Friday, August 07, 2009

Advice to Rupert Murdoch not hidden behind a paywall

(photo by Indio)

“I am pleased that we are reporting adjusted operating income right in line with the guidance we previously provided during the last six months which reflects a decline of approximately 30%.”

This was the optimistic opening statement of News Corporation's CEO in his announcement of the company’s recent drastic decline in fortunes. In the 12 months between 30 June 2008 and 30 June 2009 NewsCorp has gone from being a company making a $5.39 billion profit to one making a $3.38 billion loss. Yet Murdoch could say “I was pleased” because he could correctly predict the scale of the disaster when the company realised they were heading for a train wreck in December.

This small crumb of comfort shows the old dog hasn't lost his newspaper ability to spin a line. Because in truth, there wasn't much pleasing about the report. The global financial crisis has come calling and taken a big slice out of the enterprise. And even despite the recent “guidance”, News Corp's final quarter revenue fell 10.5 percent and the company lost $680m. Market Watch put this reverse down to “impairment, restructuring and other charges”. News’s stagnant social networking site Myspace was turning into a particularly bad impairment dragging $363m off the bottom line.

The asset list threw up one other important fact: In 12 months, $10 billion of assets have disappeared. But whereas current assets such as cash actually increased, the loss was sustained primarily in intangible assets and goodwill. I don’t know how they measured $10 billion of intangibles, but the goodwill will hardly improve after Murdoch’s parallel announcement that News would charge for access to all its major websites by the Northern Summer of 2010. "Quality journalism is not cheap," Murdoch told the fourth quarter earnings conference. "The digital revolution has opened many new and inexpensive distribution channels but it has not made content free,” he said.

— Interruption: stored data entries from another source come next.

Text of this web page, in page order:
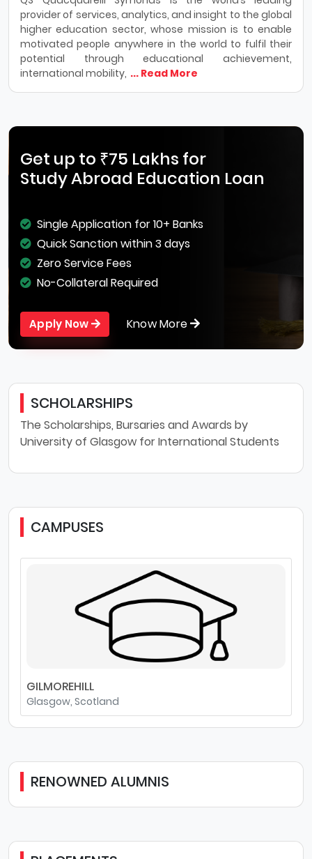
provider of services, analytics, and insight to the global
higher education sector, whose mission is to enable
motivated people anywhere in the world to fulfil their
potential through educational achievement,
international mobility, ... Read More
Get up to ₹75 Lakhs for
Study Abroad Education Loan
Single Application for 10+ Banks
Quick Sanction within 3 days
Zero Service Fees
No-Collateral Required
Apply Now Know More
SCHOLARSHIPS
The Scholarships, Bursaries and Awards by
University of Glasgow for International Students
CAMPUSES
GILMOREHILL
Glasgow, Scotland
RENOWNED ALUMNIS
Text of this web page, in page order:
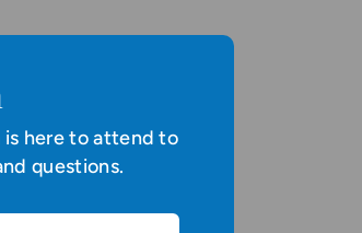
here to attend to
questions.
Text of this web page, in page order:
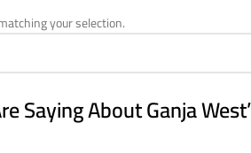
your selection.
Saying About Ganja
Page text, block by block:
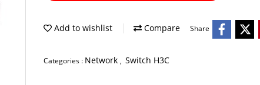
Add to wishlist Compare Share
Categories : Network , Switch H3C
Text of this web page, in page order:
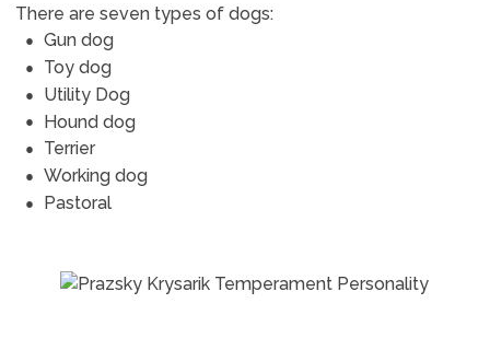
There are seven types of dogs:
Gun dog
Toy dog
Utility Dog
Hound dog
Terrier
Working dog
Pastoral
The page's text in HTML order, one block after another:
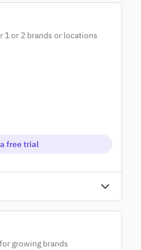
1 or 2 brands or locations
free trial
growing brands

Rupert is right about the quality journalism but wrong about the digital revolution. It HAS made content free. Newspapers should have thought about charging before they began putting it out on the Net for free. But they didn’t. People got used to the fact that they can get their news online without having to reach for their wallet. And News Corporation, despite its vast power, cannot change that. Closing this gate now well after the horse has bolted won’t make any difference. Because no other media company will follow suit. All a paywall will mean is that News Corporation will lose further audience share and those nasty loss brackets will be even more common on the balance sheet.

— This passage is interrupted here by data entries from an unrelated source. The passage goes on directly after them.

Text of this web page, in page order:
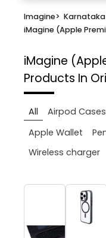
Imagine> Karnataka
iMagine (Apple
iMagine
Products In
All Airpod Cases
Apple Wallet
Wireless charger
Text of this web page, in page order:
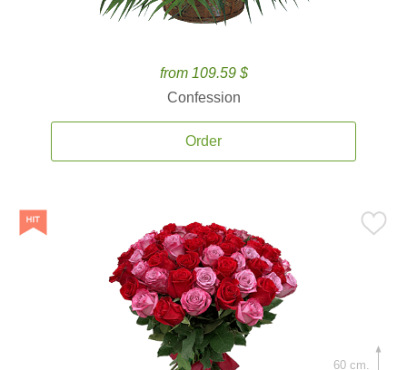
from 109.59 $
Confession
Order
60 cm.
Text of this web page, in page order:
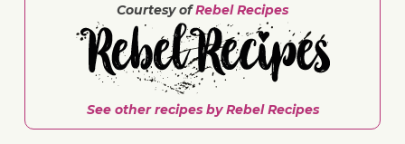
Courtesy ofRebel Recipes
See other recipes by Rebel Recipes
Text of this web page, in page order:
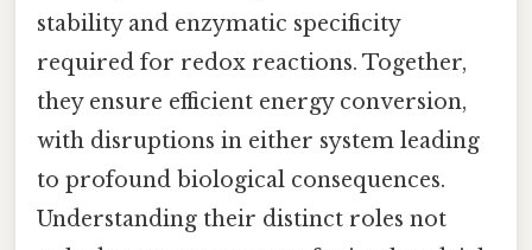
stability and enzymatic specificity
required for redox reactions. Together,
they ensure efficient energy conversion,
with disruptions in either system leading
to profound biological consequences.
Understanding their distinct roles not
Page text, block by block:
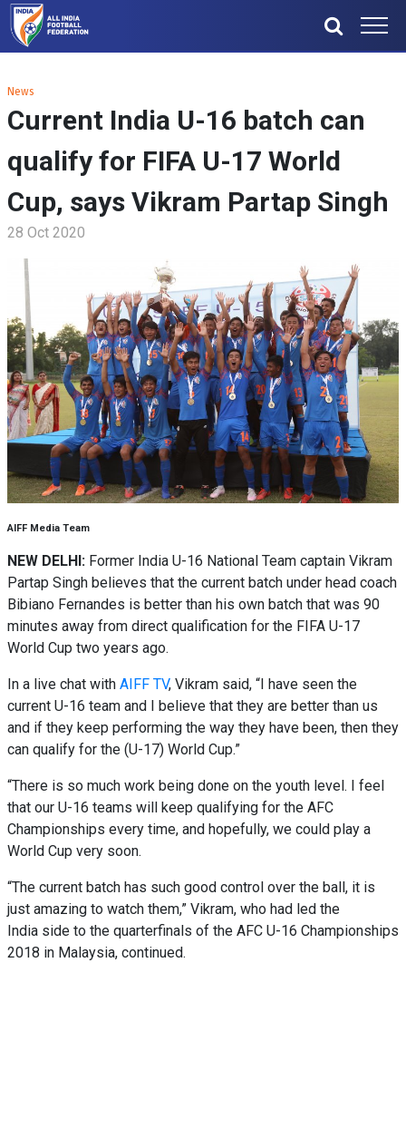
News
Current India U-16 batch can
qualify for FIFA U-17 World
Cup, says Vikram Partap Singh
28 Oct 2020
AIFF Media Team
NEW DELHI: Former India U-16 National Team captain Vikram
Partap Singh believes that the current batch under head coach
Bibiano Fernandes is better than his own batch that was 90
minutes away from direct qualification for the FIFA U-17
World Cup two years ago.
In a live chat with AIFF TV, Vikram said, “I have seen the
current U-16 team and I believe that they are better than us
and if they keep performing the way they have been, then they
can qualify for the (U-17) World Cup.”
“There is so much work being done on the youth level. I feel
that our U-16 teams will keep qualifying for the AFC
Championships every time, and hopefully, we could play a
World Cup very soon.
“The current batch has such good control over the ball, it is
just amazing to watch them,” Vikram, who had led the
India side to the quarterfinals of the AFC U-16 Championships
2018 in Malaysia, continued.
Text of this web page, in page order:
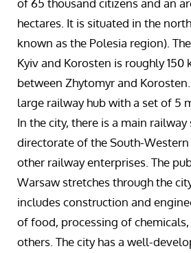
hectares. It is situated in the
known as the Polesia region).
Kyiv and Korosten is roughly
between Zhytomyr and
large railway hub with a set of 5
In the city, there is a main
directorate of the South-
other railway enterprises. The
Warsaw stretches through the
includes construction and
of food, processing of
others. The city has a well-
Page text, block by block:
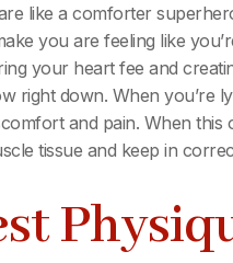
like a comforter
you are feeling like
your heart fee and
right down. When you’re
and pain. When
tissue and keep in
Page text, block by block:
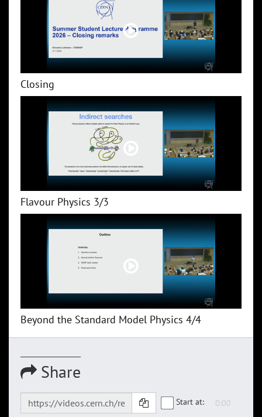
Closing
Flavour Physics 3/3
Beyond the Standard Model Physics 4/4
Share
Start at:
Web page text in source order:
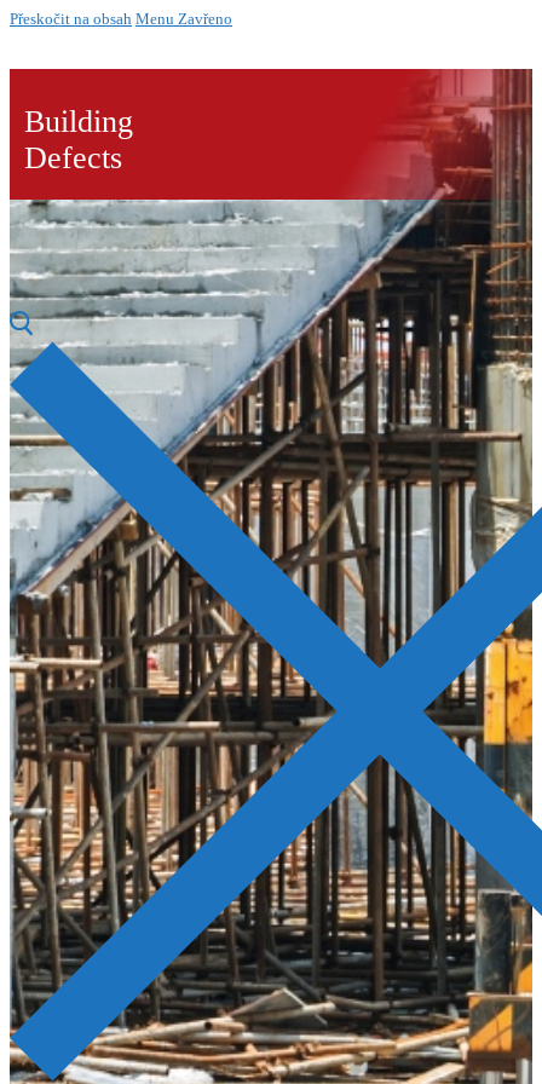
Přeskočit na obsah Menu Zavřeno
Building
Defects
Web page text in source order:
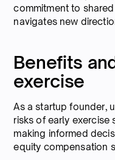
commitment to
navigates new
Benefits
exercise
As a startup founder,
risks of early
making informed
equity compensation
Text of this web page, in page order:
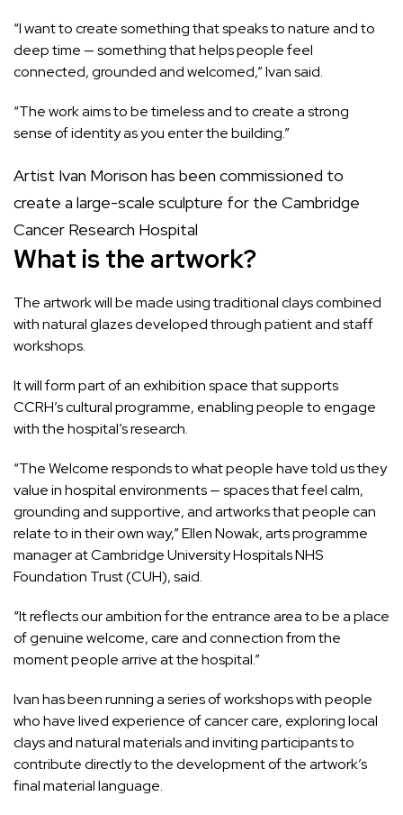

I sympathise with News Corporation’s desire to monetise their online content - I would like to do that myself. I make a tiny income from sponsored links and have a tipjar that is gathering dust over on the sidebar. But putting a paywall round my content won’t work. No-one is going to pay to read me. Nor, I venture, will many people pay to read The Sun, The New York Post, The Times, The Australian or any other of Murdoch's digital offerings. There are simply too many other sources of credible information out there.

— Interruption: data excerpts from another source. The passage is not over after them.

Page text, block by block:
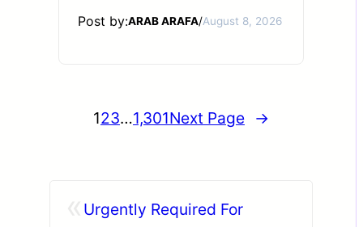
Post by:ARAB ARAFA/August 8, 2026
123…1,301Next Page →
Urgently Required For
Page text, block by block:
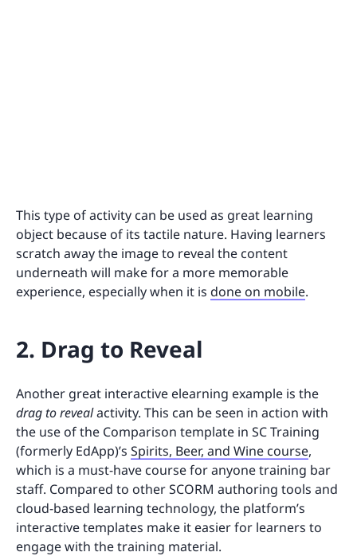
This type of activity can be used as great learning
object because of its tactile nature. Having learners
scratch away the image to reveal the content
underneath will make for a more memorable
experience, especially when it is done on mobile.
2. Drag to Reveal
Another great interactive elearning example is the
drag to revealactivity. This can be seen in action with
the use of the Comparison template in SC Training
(formerly EdApp)’s Spirits, Beer, and Wine course,
which is a must-have course for anyone training bar
staff. Compared to other SCORM authoring tools and
cloud-based learning technology, the platform’s
interactive templates make it easier for learners to
engage with the training material.
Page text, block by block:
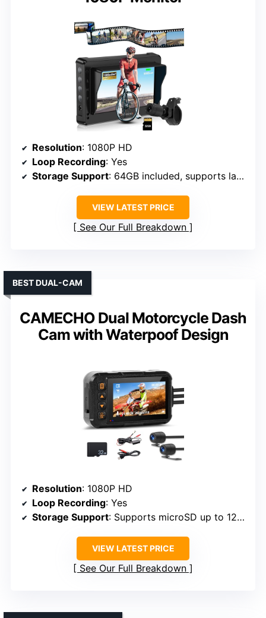
Resolution: 1080P HD
Loop Recording: Yes
Storage Support: 64GB included, supports larger cards
VIEW LATEST PRICE
See Our Full Breakdown
CAMECHO Dual Motorcycle Dash
Cam with Waterpoof Design
BEST DUAL-CAM
Resolution: 1080P HD
Loop Recording: Yes
Storage Support: Supports microSD up to 128GB
VIEW LATEST PRICE
See Our Full Breakdown

Yet I wish them well. With the talented and creative people at their disposal, I trust News Corp can find an imaginative way to fix the problem. But they cannot afford to see the solutions of the past as a guide to how people will behave in the future. As Jeff Jarvis says when you “cut yourself off from links behind pay walls...you cut yourself off from the internet and its real value”. Murdoch himself admits there are “revolutionary changes taking place throughout the media Industry”. He must know that News Corp’s empire will fall to that revolution if they don’t tear down the paywalls and build something new instead.